--- START ---

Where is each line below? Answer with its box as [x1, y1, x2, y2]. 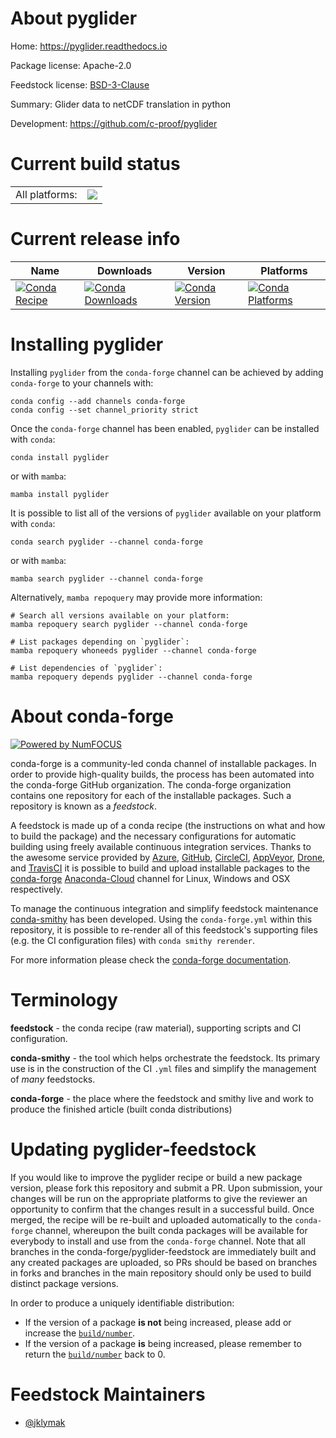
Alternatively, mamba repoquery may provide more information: [10, 591, 263, 603]
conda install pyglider [10, 452, 110, 462]
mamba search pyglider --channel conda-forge [10, 573, 203, 584]
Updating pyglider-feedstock [10, 1138, 257, 1161]
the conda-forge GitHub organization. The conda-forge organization [10, 778, 292, 791]
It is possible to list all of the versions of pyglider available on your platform [10, 507, 322, 519]
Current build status [10, 153, 181, 176]
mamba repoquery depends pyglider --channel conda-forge [10, 672, 253, 682]
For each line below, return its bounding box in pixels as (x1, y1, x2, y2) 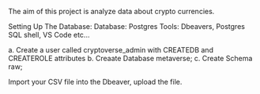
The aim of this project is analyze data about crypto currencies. (8, 7, 215, 16)
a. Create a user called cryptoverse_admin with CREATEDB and (8, 45, 213, 54)
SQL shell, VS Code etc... (8, 31, 90, 39)
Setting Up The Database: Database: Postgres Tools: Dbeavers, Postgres (8, 22, 245, 31)
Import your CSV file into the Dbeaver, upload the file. (8, 78, 183, 86)
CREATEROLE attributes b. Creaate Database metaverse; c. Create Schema (8, 54, 253, 63)
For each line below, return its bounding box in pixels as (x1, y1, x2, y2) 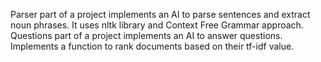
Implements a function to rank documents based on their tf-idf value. (10, 40, 295, 52)
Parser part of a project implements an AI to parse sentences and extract (10, 9, 311, 20)
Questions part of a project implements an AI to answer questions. (10, 30, 283, 41)
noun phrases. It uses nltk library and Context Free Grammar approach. (10, 19, 304, 31)
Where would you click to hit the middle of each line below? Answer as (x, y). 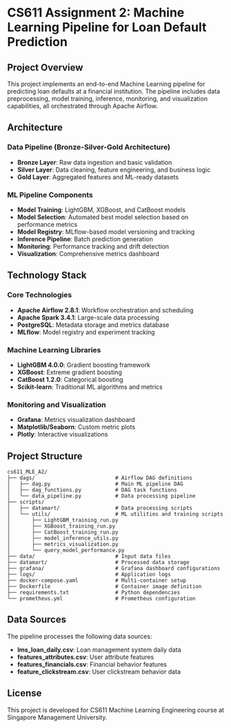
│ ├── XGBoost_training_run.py (61, 526)
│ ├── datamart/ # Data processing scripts (100, 508)
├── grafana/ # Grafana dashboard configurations (114, 569)
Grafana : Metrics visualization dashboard (76, 420)
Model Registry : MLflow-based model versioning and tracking (106, 232)
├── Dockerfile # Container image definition (104, 587)
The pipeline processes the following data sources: (80, 636)
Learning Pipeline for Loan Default (107, 27)
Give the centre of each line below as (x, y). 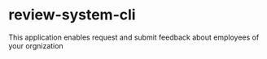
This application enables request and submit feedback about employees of (134, 37)
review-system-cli (72, 15)
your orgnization (36, 45)
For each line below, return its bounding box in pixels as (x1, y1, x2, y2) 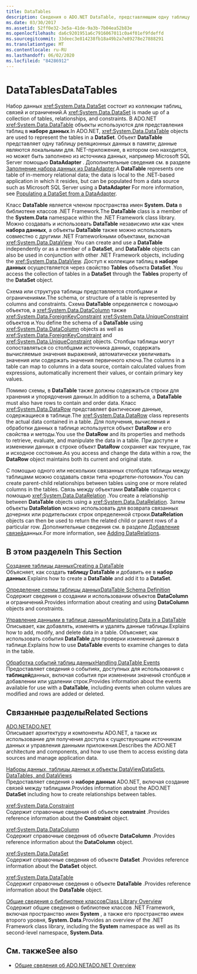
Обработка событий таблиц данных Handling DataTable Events (6, 659, 160, 666)
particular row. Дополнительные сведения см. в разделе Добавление (6, 523, 180, 530)
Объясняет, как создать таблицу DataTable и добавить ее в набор (6, 569, 173, 576)
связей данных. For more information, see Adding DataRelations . (6, 530, 161, 537)
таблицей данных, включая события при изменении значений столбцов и (6, 672, 191, 679)
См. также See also (6, 946, 78, 956)
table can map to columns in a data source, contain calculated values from (6, 363, 186, 370)
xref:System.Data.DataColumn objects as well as (6, 325, 124, 333)
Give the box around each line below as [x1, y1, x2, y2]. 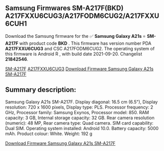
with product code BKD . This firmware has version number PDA [19, 40, 152, 46]
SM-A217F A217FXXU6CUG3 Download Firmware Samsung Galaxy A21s [5, 66, 154, 72]
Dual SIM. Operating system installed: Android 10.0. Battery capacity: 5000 [5, 125, 159, 131]
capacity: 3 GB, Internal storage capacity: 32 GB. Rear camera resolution [5, 115, 155, 121]
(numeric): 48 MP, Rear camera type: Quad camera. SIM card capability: [5, 120, 154, 126]
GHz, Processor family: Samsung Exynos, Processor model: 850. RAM [5, 109, 150, 115]
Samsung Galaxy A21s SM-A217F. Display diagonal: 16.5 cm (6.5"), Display [5, 99, 158, 105]
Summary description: [5, 86, 76, 94]
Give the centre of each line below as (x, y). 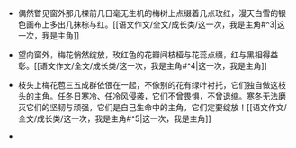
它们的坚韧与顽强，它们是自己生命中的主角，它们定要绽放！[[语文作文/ (157, 107)
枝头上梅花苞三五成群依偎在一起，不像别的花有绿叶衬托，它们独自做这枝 (152, 85)
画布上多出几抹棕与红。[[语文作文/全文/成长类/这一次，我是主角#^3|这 (155, 24)
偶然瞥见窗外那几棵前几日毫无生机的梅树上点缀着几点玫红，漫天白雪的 (148, 13)
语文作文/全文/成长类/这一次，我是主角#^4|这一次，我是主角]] (153, 66)
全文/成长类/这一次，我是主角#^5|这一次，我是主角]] (114, 118)
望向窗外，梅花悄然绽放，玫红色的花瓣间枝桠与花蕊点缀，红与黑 (136, 55)
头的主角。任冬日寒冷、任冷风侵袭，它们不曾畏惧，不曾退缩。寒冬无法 (148, 96)
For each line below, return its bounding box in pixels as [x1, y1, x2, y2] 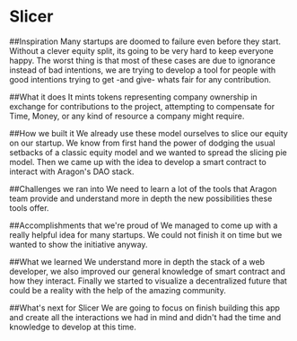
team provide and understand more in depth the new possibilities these [9, 193, 273, 204]
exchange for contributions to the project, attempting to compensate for [9, 101, 275, 111]
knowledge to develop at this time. [9, 321, 137, 332]
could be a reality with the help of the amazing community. [9, 284, 226, 295]
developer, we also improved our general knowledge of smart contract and [9, 266, 285, 276]
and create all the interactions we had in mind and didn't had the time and [9, 311, 282, 322]
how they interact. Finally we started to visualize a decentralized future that [9, 275, 287, 286]
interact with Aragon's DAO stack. [9, 166, 135, 177]
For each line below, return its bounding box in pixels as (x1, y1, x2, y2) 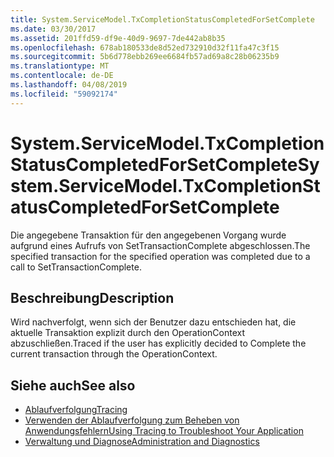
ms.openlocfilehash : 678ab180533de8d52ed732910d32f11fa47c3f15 (10, 42, 280, 53)
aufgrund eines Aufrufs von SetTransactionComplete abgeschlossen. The (10, 239, 311, 251)
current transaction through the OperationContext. (10, 348, 218, 360)
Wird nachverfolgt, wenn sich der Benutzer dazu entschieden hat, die (10, 316, 297, 328)
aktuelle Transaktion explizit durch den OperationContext (10, 327, 246, 339)
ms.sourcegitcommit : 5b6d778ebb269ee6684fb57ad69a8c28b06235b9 (10, 52, 280, 62)
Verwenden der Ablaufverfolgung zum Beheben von (24, 414, 240, 426)
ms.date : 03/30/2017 (10, 24, 97, 34)
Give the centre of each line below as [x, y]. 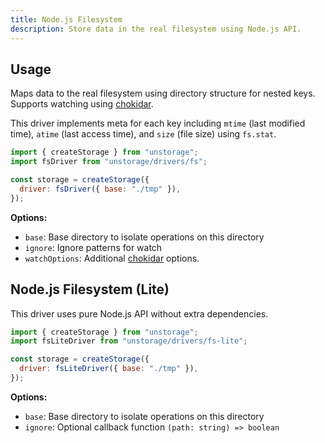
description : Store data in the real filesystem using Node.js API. [156, 29]
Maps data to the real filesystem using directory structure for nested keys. [163, 93]
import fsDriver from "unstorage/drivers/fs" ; [109, 162]
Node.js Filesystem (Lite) [90, 289]
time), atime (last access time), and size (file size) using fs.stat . [143, 134]
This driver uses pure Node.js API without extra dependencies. [139, 313]
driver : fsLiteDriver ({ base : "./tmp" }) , [109, 369]
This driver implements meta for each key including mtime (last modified [158, 123]

--- END ---

Activity:
Restate every line of the data above word for word, with the images removed.

Response to the exercise:
Where is each line below? Answer with its box as [x1, y1, x2, y2]. 
Alternatively, mamba repoquery may provide more information: [10, 591, 263, 603]
conda install pyglider [10, 452, 110, 462]
mamba search pyglider --channel conda-forge [10, 573, 203, 584]
Updating pyglider-feedstock [10, 1138, 257, 1161]
the conda-forge GitHub organization. The conda-forge organization [10, 778, 292, 791]
It is possible to list all of the versions of pyglider available on your platform [10, 507, 322, 519]
Current build status [10, 153, 181, 176]
mamba repoquery depends pyglider --channel conda-forge [10, 672, 253, 682]
For each line below, return its bounding box in pixels as (x1, y1, x2, y2) 
The aim of this project is analyze data about crypto currencies. (8, 7, 215, 16)
a. Create a user called cryptoverse_admin with CREATEDB and (8, 45, 213, 54)
SQL shell, VS Code etc... (8, 31, 90, 39)
Setting Up The Database: Database: Postgres Tools: Dbeavers, Postgres (8, 22, 245, 31)
Import your CSV file into the Dbeaver, upload the file. (8, 78, 183, 86)
CREATEROLE attributes b. Creaate Database metaverse; c. Create Schema (8, 54, 253, 63)
For each line below, return its bounding box in pixels as (x1, y1, x2, y2) 
Implements a function to rank documents based on their tf-idf value. (10, 40, 295, 52)
Parser part of a project implements an AI to parse sentences and extract (10, 9, 311, 20)
Questions part of a project implements an AI to answer questions. (10, 30, 283, 41)
noun phrases. It uses nltk library and Context Free Grammar approach. (10, 19, 304, 31)
Where would you click to hit the middle of each line below? Answer as (x, y). 
│ ├── XGBoost_training_run.py (61, 526)
│ ├── datamart/ # Data processing scripts (100, 508)
├── grafana/ # Grafana dashboard configurations (114, 569)
Grafana : Metrics visualization dashboard (76, 420)
Model Registry : MLflow-based model versioning and tracking (106, 232)
├── Dockerfile # Container image definition (104, 587)
The pipeline processes the following data sources: (80, 636)
Learning Pipeline for Loan Default (107, 27)
Give the centre of each line below as (x, y). 
This application enables request and submit feedback about employees of (134, 37)
review-system-cli (72, 15)
your orgnization (36, 45)
For each line below, return its bounding box in pixels as (x1, y1, x2, y2) 
Обработка событий таблиц данных Handling DataTable Events (6, 659, 160, 666)
particular row. Дополнительные сведения см. в разделе Добавление (6, 523, 180, 530)
Объясняет, как создать таблицу DataTable и добавить ее в набор (6, 569, 173, 576)
связей данных. For more information, see Adding DataRelations . (6, 530, 161, 537)
таблицей данных, включая события при изменении значений столбцов и (6, 672, 191, 679)
См. также See also (6, 946, 78, 956)
table can map to columns in a data source, contain calculated values from (6, 363, 186, 370)
xref:System.Data.DataColumn objects as well as (6, 325, 124, 333)
Give the box around each line below as [x1, y1, x2, y2]. 
with product code BKD . This firmware has version number PDA [19, 40, 152, 46]
SM-A217F A217FXXU6CUG3 Download Firmware Samsung Galaxy A21s [5, 66, 154, 72]
Dual SIM. Operating system installed: Android 10.0. Battery capacity: 5000 [5, 125, 159, 131]
capacity: 3 GB, Internal storage capacity: 32 GB. Rear camera resolution [5, 115, 155, 121]
(numeric): 48 MP, Rear camera type: Quad camera. SIM card capability: [5, 120, 154, 126]
GHz, Processor family: Samsung Exynos, Processor model: 850. RAM [5, 109, 150, 115]
Samsung Galaxy A21s SM-A217F. Display diagonal: 16.5 cm (6.5"), Display [5, 99, 158, 105]
Summary description: [5, 86, 76, 94]
Give the centre of each line below as (x, y). 
它们的坚韧与顽强，它们是自己生命中的主角，它们定要绽放！[[语文作文/ (157, 107)
枝头上梅花苞三五成群依偎在一起，不像别的花有绿叶衬托，它们独自做这枝 (152, 85)
画布上多出几抹棕与红。[[语文作文/全文/成长类/这一次，我是主角#^3|这 (155, 24)
偶然瞥见窗外那几棵前几日毫无生机的梅树上点缀着几点玫红，漫天白雪的 (148, 13)
语文作文/全文/成长类/这一次，我是主角#^4|这一次，我是主角]] (153, 66)
全文/成长类/这一次，我是主角#^5|这一次，我是主角]] (114, 118)
望向窗外，梅花悄然绽放，玫红色的花瓣间枝桠与花蕊点缀，红与黑 (136, 55)
头的主角。任冬日寒冷、任冷风侵袭，它们不曾畏惧，不曾退缩。寒冬无法 (148, 96)
For each line below, return its bounding box in pixels as [x1, y1, x2, y2] 
team provide and understand more in depth the new possibilities these [9, 193, 273, 204]
exchange for contributions to the project, attempting to compensate for [9, 101, 275, 111]
knowledge to develop at this time. [9, 321, 137, 332]
could be a reality with the help of the amazing community. [9, 284, 226, 295]
developer, we also improved our general knowledge of smart contract and [9, 266, 285, 276]
and create all the interactions we had in mind and didn't had the time and [9, 311, 282, 322]
how they interact. Finally we started to visualize a decentralized future that [9, 275, 287, 286]
interact with Aragon's DAO stack. [9, 166, 135, 177]
For each line below, return its bounding box in pixels as (x1, y1, x2, y2) 
ms.openlocfilehash : 678ab180533de8d52ed732910d32f11fa47c3f15 (10, 42, 280, 53)
aufgrund eines Aufrufs von SetTransactionComplete abgeschlossen. The (10, 239, 311, 251)
current transaction through the OperationContext. (10, 348, 218, 360)
Wird nachverfolgt, wenn sich der Benutzer dazu entschieden hat, die (10, 316, 297, 328)
aktuelle Transaktion explizit durch den OperationContext (10, 327, 246, 339)
ms.sourcegitcommit : 5b6d778ebb269ee6684fb57ad69a8c28b06235b9 (10, 52, 280, 62)
Verwenden der Ablaufverfolgung zum Beheben von (24, 414, 240, 426)
ms.date : 03/30/2017 (10, 24, 97, 34)
Give the centre of each line below as [x, y]. 
description : Store data in the real filesystem using Node.js API. [156, 29]
Maps data to the real filesystem using directory structure for nested keys. [163, 93]
import fsDriver from "unstorage/drivers/fs" ; [109, 162]
Node.js Filesystem (Lite) [90, 289]
time), atime (last access time), and size (file size) using fs.stat . [143, 134]
This driver uses pure Node.js API without extra dependencies. [139, 313]
driver : fsLiteDriver ({ base : "./tmp" }) , [109, 369]
This driver implements meta for each key including mtime (last modified [158, 123]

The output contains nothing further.